■ Exercise requirements ■
Copy each entry below unchanged; the images do not go in the copy.

■ Records to process ■

* * * * *

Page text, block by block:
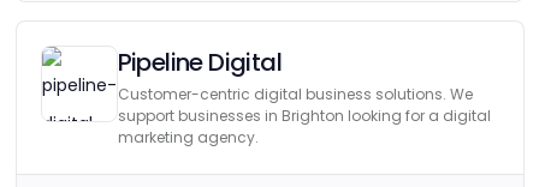
Pipeline Digital
Customer-centric digital business solutions. We
support businesses in Brighton looking for a digital
marketing agency.
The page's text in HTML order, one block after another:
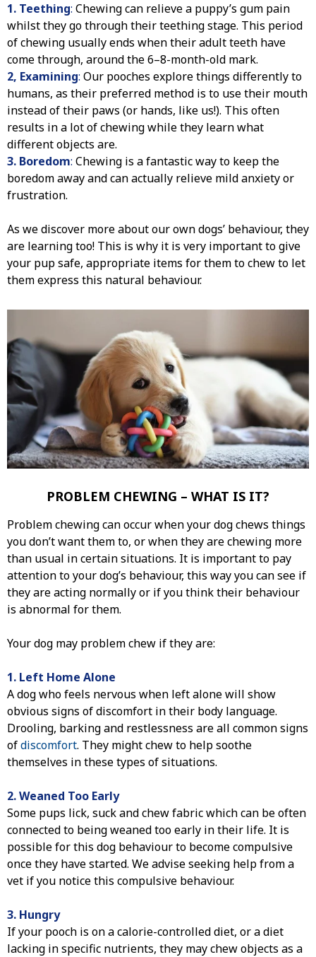
1. Teething: Chewing can relieve a puppy’s gum pain
whilst they go through their teething stage. This period
of chewing usually ends when their adult teeth have
come through, around the 6–8-month-old mark.
2, Examining: Our pooches explore things differently to
humans, as their preferred method is to use their mouth
instead of their paws (or hands, like us!). This often
results in a lot of chewing while they learn what
different objects are.
3. Boredom: Chewing is a fantastic way to keep the
boredom away and can actually relieve mild anxiety or
frustration.
As we discover more about our own dogs’ behaviour, they
are learning too! This is why it is very important to give
your pup safe, appropriate items for them to chew to let
them express this natural behaviour.
PROBLEM CHEWING – WHAT IS IT?
Problem chewing can occur when your dog chews things
you don’t want them to, or when they are chewing more
than usual in certain situations. It is important to pay
attention to your dog’s behaviour, this way you can see if
they are acting normally or if you think their behaviour
is abnormal for them.
Your dog may problem chew if they are:
1. Left Home Alone
A dog who feels nervous when left alone will show
obvious signs of discomfort in their body language.
Drooling, barking and restlessness are all common signs
ofdiscomfort. They might chew to help soothe
themselves in these types of situations.
2. Weaned Too Early
Some pups lick, suck and chew fabric which can be often
connected to being weaned too early in their life. It is
possible for this dog behaviour to become compulsive
once they have started. We advise seeking help from a
vet if you notice this compulsive behaviour.
3. Hungry
If your pooch is on a calorie-controlled diet, or a diet
lacking in specific nutrients, they may chew objects as a
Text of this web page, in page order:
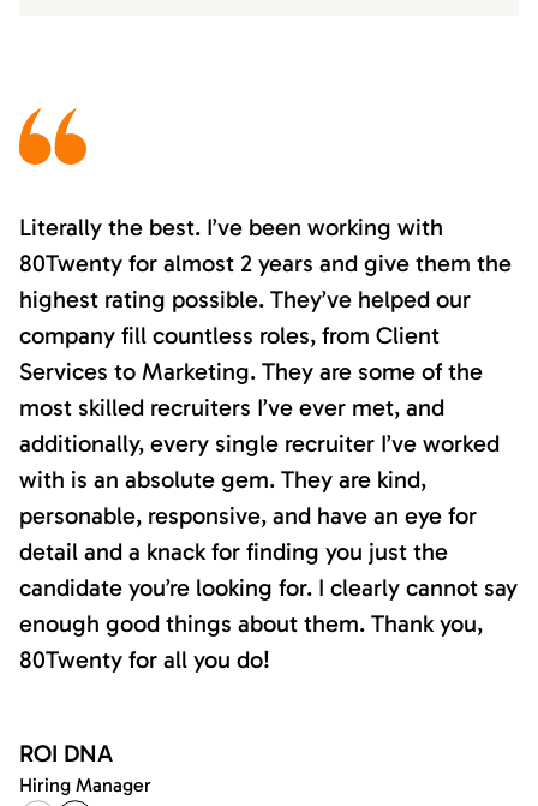
Literally the best. I’ve been working with
80Twenty for almost 2 years and give them the
highest rating possible. They’ve helped our
company fill countless roles, from Client
Services to Marketing. They are some of the
most skilled recruiters I’ve ever met, and
additionally, every single recruiter I’ve worked
with is an absolute gem. They are kind,
personable, responsive, and have an eye for
detail and a knack for finding you just the
candidate you’re looking for. I clearly cannot say
enough good things about them. Thank you,
80Twenty for all you do!
ROI DNA
Hiring Manager
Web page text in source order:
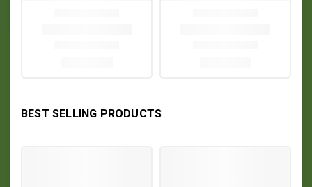
BEST SELLING PRODUCTS
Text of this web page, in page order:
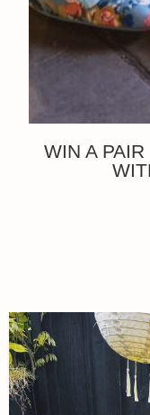
WIN A
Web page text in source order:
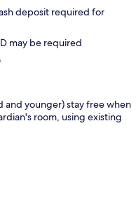
deposit required for
may be required
and younger) stay free when
room, using existing
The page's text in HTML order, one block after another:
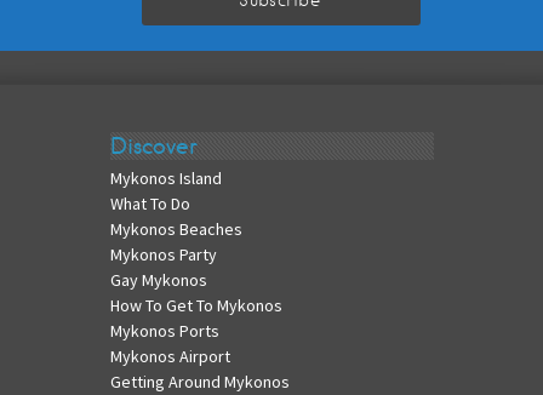
Discover
Mykonos Island
What To Do
Mykonos Beaches
Mykonos Party
Gay Mykonos
How To Get To Mykonos
Mykonos Ports
Mykonos Airport
Getting Around Mykonos
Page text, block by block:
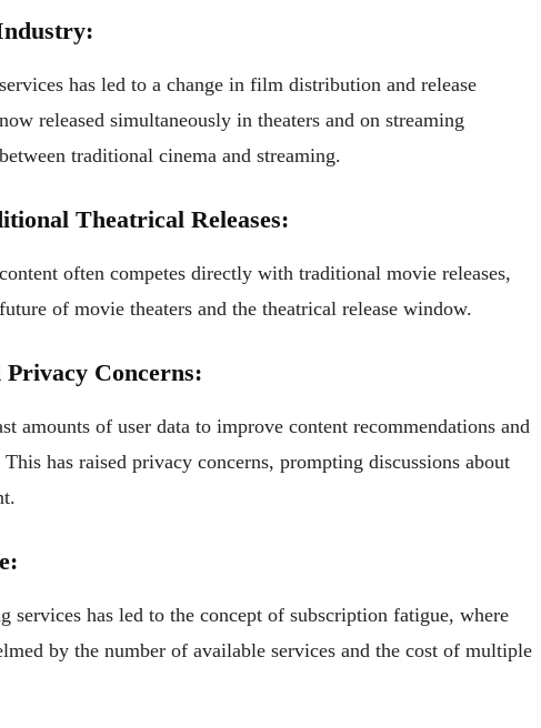
has led to a change in film distribution and release
released simultaneously in theaters and on streaming
traditional cinema and streaming.
Theatrical Releases:
often competes directly with traditional movie releases,
of movie theaters and the theatrical release window.
Concerns:
amounts of user data to improve content recommendations and
This has raised privacy concerns, prompting discussions about
services has led to the concept of subscription fatigue, where
by the number of available services and the cost of multiple
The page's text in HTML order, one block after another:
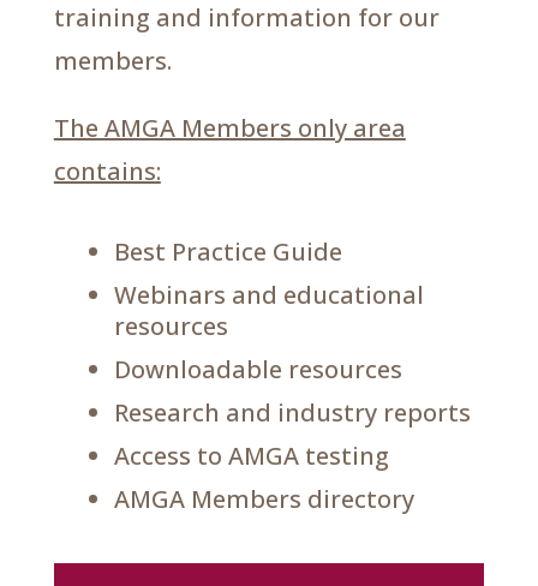
training and information for our
members.
The AMGA Members only area
contains:
Best Practice Guide
Webinars and educational
resources
Downloadable resources
Research and industry reports
Access to AMGA testing
AMGA Members directory
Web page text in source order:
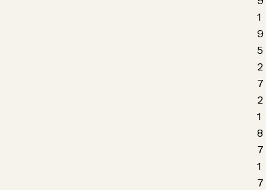
1
9
5
2
7
2
1
8
7
1
7
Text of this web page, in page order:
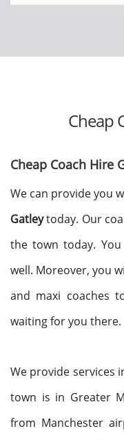
Cheap
Cheap Coach Hire
We can provide you
Gatleytoday. Our
the town today.
well. Moreover, you
and maxi coaches
waiting for you there.
We provide services
town is in Greater
from Manchester
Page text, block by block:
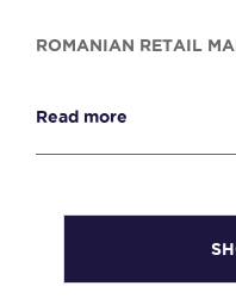
ROMANIAN RETAIL
Read more
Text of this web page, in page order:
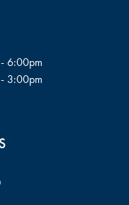
6:00pm
3:00pm
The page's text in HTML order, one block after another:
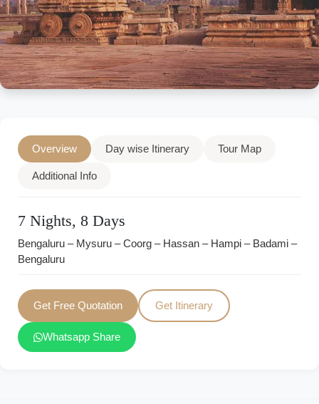
Overview Day wise Itinerary Tour Map
Additional Info
7 Nights, 8 Days
Bengaluru – Mysuru – Coorg – Hassan – Hampi – Badami –
Bengaluru
Get Free Quotation Get Itinerary
Whatsapp Share
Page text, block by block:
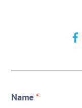
Name*
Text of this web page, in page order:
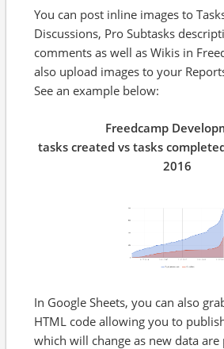
You can post inline images to
Discussions, Pro Subtasks
comments as well as Wikis in
also upload images to your
See an example below:
Freedcamp
tasks created vs tasks
2016
In Google Sheets, you can also
HTML code allowing you to
which will change as new data
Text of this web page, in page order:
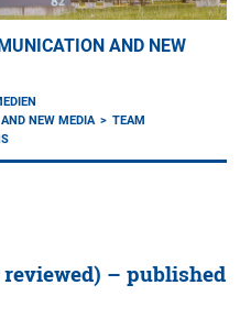
AND NEW
NEW MEDIA
TEAM
– published
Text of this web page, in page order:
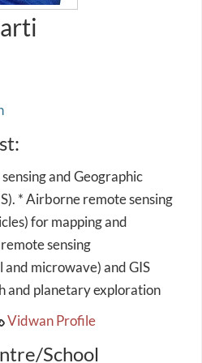
and Geographic
* Airborne remote sensing
for mapping and
sensing
microwave) and GIS
and planetary exploration
Vidwan Profile
School
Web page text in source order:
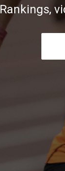
Rankings,
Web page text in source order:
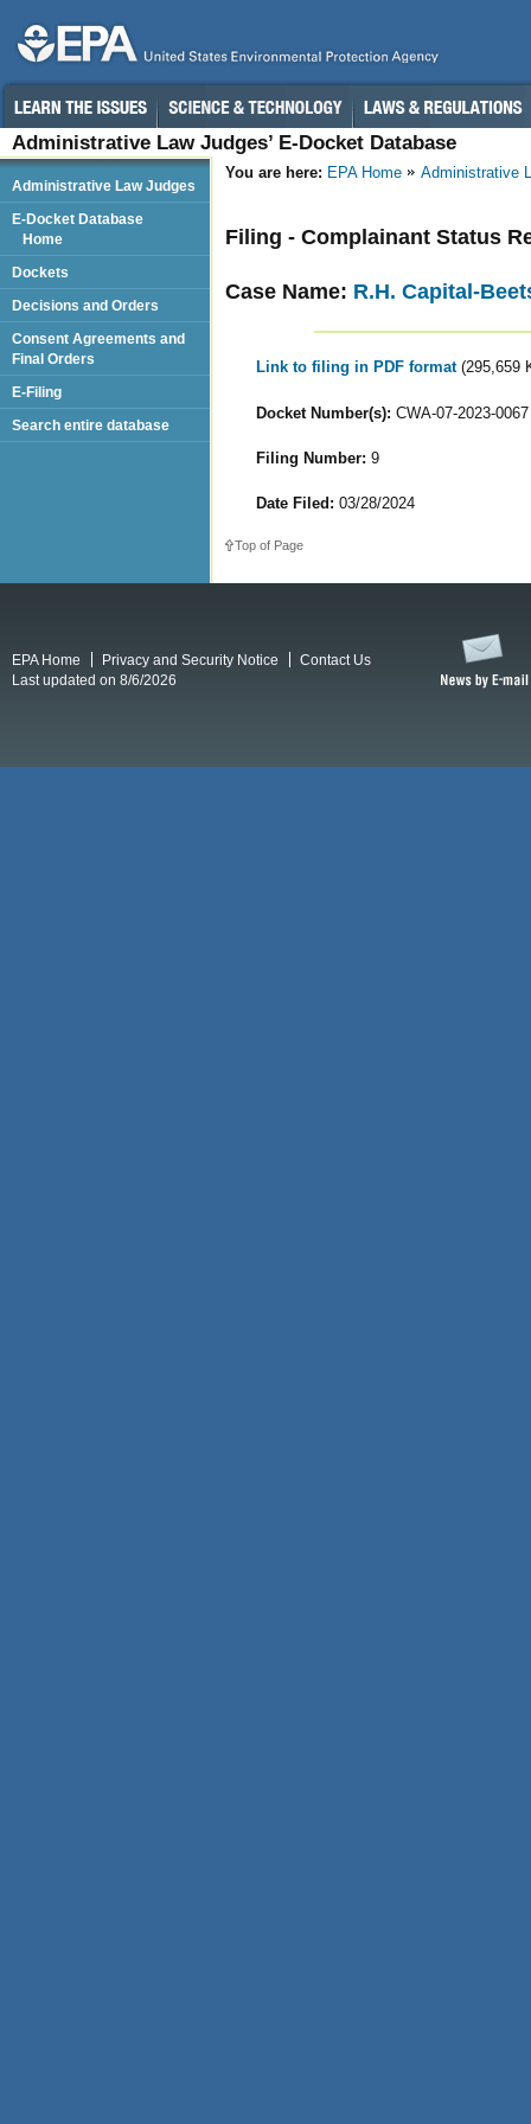
Administrative Law Judges’ E-Docket Database
You are here: EPA Home Administrative
Filing - Complainant Status
Case Name: R.H. Capital-
Link to filing in PDF format (295,659
Docket Number(s): CWA-07-2023-0067
Filing Number: 9
Date Filed: 03/28/2024
Top of Page
Administrative Law Judges
E-Docket Database
Home
Dockets
Decisions and Orders
Consent Agreements and
Final Orders
E-Filing
Search entire database
EPA Home Privacy and Security Notice
Contact Us
Last updated on 8/6/2026
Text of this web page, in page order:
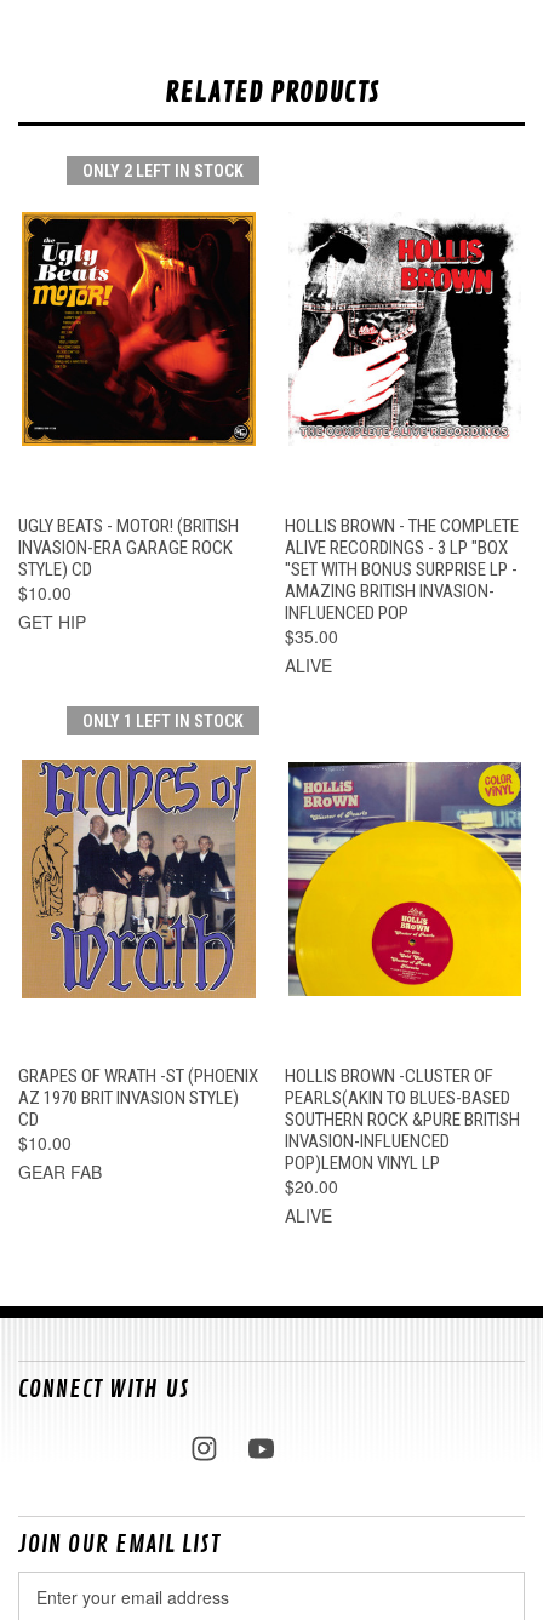
RELATED PRODUCTS
ONLY 2 LEFT IN STOCK
UGLY BEATS - MOTOR! (BRITISH
INVASION-ERA GARAGE ROCK
STYLE) CD
$10.00
GET HIP
HOLLIS BROWN - THE COMPLETE
ALIVE RECORDINGS - 3 LP "BOX
"SET WITH BONUS SURPRISE LP -
AMAZING BRITISH INVASION-
INFLUENCED POP
$35.00
ALIVE
ONLY 1 LEFT IN STOCK
GRAPES OF WRATH -ST (PHOENIX
AZ 1970 BRIT INVASION STYLE)
CD
$10.00
GEAR FAB
HOLLIS BROWN -CLUSTER OF
PEARLS(AKIN TO BLUES-BASED
SOUTHERN ROCK &PURE BRITISH
INVASION-INFLUENCED
POP)LEMON VINYL LP
$20.00
ALIVE
CONNECT WITH US
JOIN OUR EMAIL LIST
Address
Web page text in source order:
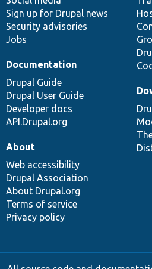
Sign up for Drupal news
Security advisories
Jobs
Documentation
Drupal Guide
Drupal User Guide
Developer docs
API.Drupal.org
About
Web accessibility
Drupal Association
About Drupal.org
Terms of service
Privacy policy
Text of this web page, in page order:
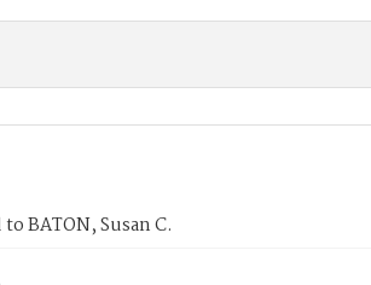
BATON, Susan C.
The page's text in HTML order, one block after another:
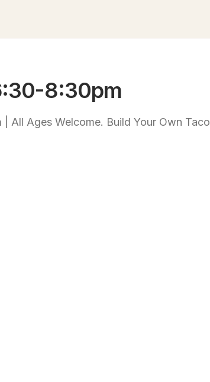
8:30pm
All Ages Welcome. Build Your Own Taco
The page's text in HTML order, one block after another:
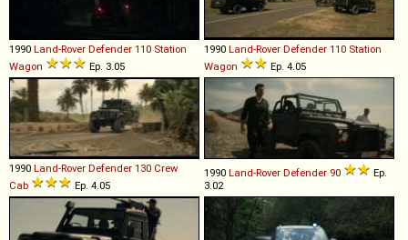
1990 Land-Rover Defender 110 Station
Wagon
Ep. 3.05
1990 Land-Rover Defender 110 Station
Wagon
Ep. 4.05
1990 Land-Rover Defender 130 Crew
Cab
Ep. 4.05
1990 Land-Rover Defender 90
Ep.
3.02
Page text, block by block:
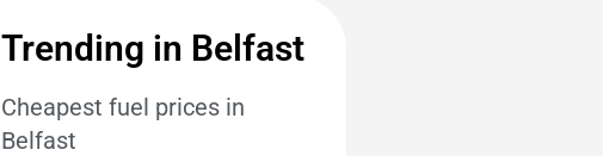
Trending in Belfast
Cheapest fuel prices in
Belfast

* * * * *

■ Task response ■
Page text, block by block:
Pipeline Digital
Customer-centric digital business solutions. We
support businesses in Brighton looking for a digital
marketing agency.
The page's text in HTML order, one block after another:
1. Teething: Chewing can relieve a puppy’s gum pain
whilst they go through their teething stage. This period
of chewing usually ends when their adult teeth have
come through, around the 6–8-month-old mark.
2, Examining: Our pooches explore things differently to
humans, as their preferred method is to use their mouth
instead of their paws (or hands, like us!). This often
results in a lot of chewing while they learn what
different objects are.
3. Boredom: Chewing is a fantastic way to keep the
boredom away and can actually relieve mild anxiety or
frustration.
As we discover more about our own dogs’ behaviour, they
are learning too! This is why it is very important to give
your pup safe, appropriate items for them to chew to let
them express this natural behaviour.
PROBLEM CHEWING – WHAT IS IT?
Problem chewing can occur when your dog chews things
you don’t want them to, or when they are chewing more
than usual in certain situations. It is important to pay
attention to your dog’s behaviour, this way you can see if
they are acting normally or if you think their behaviour
is abnormal for them.
Your dog may problem chew if they are:
1. Left Home Alone
A dog who feels nervous when left alone will show
obvious signs of discomfort in their body language.
Drooling, barking and restlessness are all common signs
ofdiscomfort. They might chew to help soothe
themselves in these types of situations.
2. Weaned Too Early
Some pups lick, suck and chew fabric which can be often
connected to being weaned too early in their life. It is
possible for this dog behaviour to become compulsive
once they have started. We advise seeking help from a
vet if you notice this compulsive behaviour.
3. Hungry
If your pooch is on a calorie-controlled diet, or a diet
lacking in specific nutrients, they may chew objects as a
Text of this web page, in page order:
Literally the best. I’ve been working with
80Twenty for almost 2 years and give them the
highest rating possible. They’ve helped our
company fill countless roles, from Client
Services to Marketing. They are some of the
most skilled recruiters I’ve ever met, and
additionally, every single recruiter I’ve worked
with is an absolute gem. They are kind,
personable, responsive, and have an eye for
detail and a knack for finding you just the
candidate you’re looking for. I clearly cannot say
enough good things about them. Thank you,
80Twenty for all you do!
ROI DNA
Hiring Manager
Web page text in source order:
BEST SELLING PRODUCTS
Text of this web page, in page order:
WIN A
Web page text in source order:
deposit required for
may be required
and younger) stay free when
room, using existing
The page's text in HTML order, one block after another:
Discover
Mykonos Island
What To Do
Mykonos Beaches
Mykonos Party
Gay Mykonos
How To Get To Mykonos
Mykonos Ports
Mykonos Airport
Getting Around Mykonos
Page text, block by block:
has led to a change in film distribution and release
released simultaneously in theaters and on streaming
traditional cinema and streaming.
Theatrical Releases:
often competes directly with traditional movie releases,
of movie theaters and the theatrical release window.
Concerns:
amounts of user data to improve content recommendations and
This has raised privacy concerns, prompting discussions about
services has led to the concept of subscription fatigue, where
by the number of available services and the cost of multiple
The page's text in HTML order, one block after another:
training and information for our
members.
The AMGA Members only area
contains:
Best Practice Guide
Webinars and educational
resources
Downloadable resources
Research and industry reports
Access to AMGA testing
AMGA Members directory
Web page text in source order:
1
9
5
2
7
2
1
8
7
1
7
Text of this web page, in page order:
Cheap
Cheap Coach Hire
We can provide you
Gatleytoday. Our
the town today.
well. Moreover, you
and maxi coaches
waiting for you there.
We provide services
town is in Greater
from Manchester
Page text, block by block:
ROMANIAN RETAIL
Read more
Text of this web page, in page order:
6:00pm
3:00pm
The page's text in HTML order, one block after another:
Overview Day wise Itinerary Tour Map
Additional Info
7 Nights, 8 Days
Bengaluru – Mysuru – Coorg – Hassan – Hampi – Badami –
Bengaluru
Get Free Quotation Get Itinerary
Whatsapp Share
Page text, block by block:
Name*
Text of this web page, in page order:
You can post inline images to
Discussions, Pro Subtasks
comments as well as Wikis in
also upload images to your
See an example below:
Freedcamp
tasks created vs tasks
2016
In Google Sheets, you can also
HTML code allowing you to
which will change as new data
Text of this web page, in page order:
AND NEW
NEW MEDIA
TEAM
– published
Text of this web page, in page order:
and Geographic
* Airborne remote sensing
for mapping and
sensing
microwave) and GIS
and planetary exploration
Vidwan Profile
School
Web page text in source order:
Rankings,
Web page text in source order:
Administrative Law Judges’ E-Docket Database
You are here: EPA Home Administrative
Filing - Complainant Status
Case Name: R.H. Capital-
Link to filing in PDF format (295,659
Docket Number(s): CWA-07-2023-0067
Filing Number: 9
Date Filed: 03/28/2024
Top of Page
Administrative Law Judges
E-Docket Database
Home
Dockets
Decisions and Orders
Consent Agreements and
Final Orders
E-Filing
Search entire database
EPA Home Privacy and Security Notice
Contact Us
Last updated on 8/6/2026
Text of this web page, in page order:
RELATED PRODUCTS
ONLY 2 LEFT IN STOCK
UGLY BEATS - MOTOR! (BRITISH
INVASION-ERA GARAGE ROCK
STYLE) CD
$10.00
GET HIP
HOLLIS BROWN - THE COMPLETE
ALIVE RECORDINGS - 3 LP "BOX
"SET WITH BONUS SURPRISE LP -
AMAZING BRITISH INVASION-
INFLUENCED POP
$35.00
ALIVE
ONLY 1 LEFT IN STOCK
GRAPES OF WRATH -ST (PHOENIX
AZ 1970 BRIT INVASION STYLE)
CD
$10.00
GEAR FAB
HOLLIS BROWN -CLUSTER OF
PEARLS(AKIN TO BLUES-BASED
SOUTHERN ROCK &PURE BRITISH
INVASION-INFLUENCED
POP)LEMON VINYL LP
$20.00
ALIVE
CONNECT WITH US
JOIN OUR EMAIL LIST
Address
Web page text in source order:
Sign up for Drupal news
Security advisories
Jobs
Documentation
Drupal Guide
Drupal User Guide
Developer docs
API.Drupal.org
About
Web accessibility
Drupal Association
About Drupal.org
Terms of service
Privacy policy
Text of this web page, in page order:
BATON, Susan C.
The page's text in HTML order, one block after another:
8:30pm
All Ages Welcome. Build Your Own Taco
The page's text in HTML order, one block after another:
1990 Land-Rover Defender 110 Station
Wagon
Ep. 3.05
1990 Land-Rover Defender 110 Station
Wagon
Ep. 4.05
1990 Land-Rover Defender 130 Crew
Cab
Ep. 4.05
1990 Land-Rover Defender 90
Ep.
3.02
Page text, block by block:
Trending in Belfast
Cheapest fuel prices in
Belfast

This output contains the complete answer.